A few ways I use it:
Ask it to identify the hidden assumptions behind the problem statement, then rank which ones are most fragile.
Ask it to rewrite the problem from the perspective of an operator, customer, competitor, CFO, regulator, and new employee.
Ask for three explanations that contradict one another, then identify what evidence would distinguish among them.
Ask what would need to be true for the opposite strategy to be correct.
Remove the proposed technology entirely and ask it to solve for the same business outcome another way.
None of these prompts are magic. The value comes from forcing movement in the frame. You are not asking AI to give you the answer. You are using it to expose how many different versions of the problem might exist. This is also where technical discipline matters. AI outputs are shaped by context, wording, model behavior, and the information you provide. A confident answer is not a validated answer. I like to separate divergence from convergence. First, use AI to expand the possibilities, challenge assumptions, and create competing hypotheses. Then bring in evidence, operating data, domain experts, and actual constraints to narrow the field.
AI is very good at generating possibilities. It is less qualified to decide which possibility will survive contact with your factory, customers, employees, budget, regulations, legacy systems, and that one machine installed in 1987 that apparently no one is allowed to turn off. In other words, let AI make the room bigger before you start choosing furniture. And yes, I am still thinking about that backward panel.

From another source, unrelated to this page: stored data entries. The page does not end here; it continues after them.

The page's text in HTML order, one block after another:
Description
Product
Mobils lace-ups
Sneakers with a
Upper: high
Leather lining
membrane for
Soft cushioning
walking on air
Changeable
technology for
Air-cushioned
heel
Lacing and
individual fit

Better Questions Create Better Options
The biggest breakthroughs I have seen were rarely brilliant new answers. They were old problems viewed from an angle no one had bothered to try. A maintenance problem became a scheduling problem. A technology adoption problem became a trust problem. A productivity problem became a product-mix problem. A data problem became an ownership problem.
Nothing magical happened. Someone simply stopped accepting the original label.
That is the part that matters most in an AI world. AI will make answers cheaper, faster, and far more abundant. It will draft the memo, summarize the research, generate scenarios, write code, and produce a disturbingly polished chart before you finish your coffee. The scarce skill will be knowing what deserves to be asked, which assumptions should be challenged, and when the first answer is merely the most convenient one.
So yes, concentrate. Dig in. Do the work. But occasionally take your fingers off your temples, step away from the problem, and ask whether you are solving it or simply becoming more sophisticated at describing it.
Thinking harder may help you complete the instructions. Thinking differently is what helps you notice the panel is backward.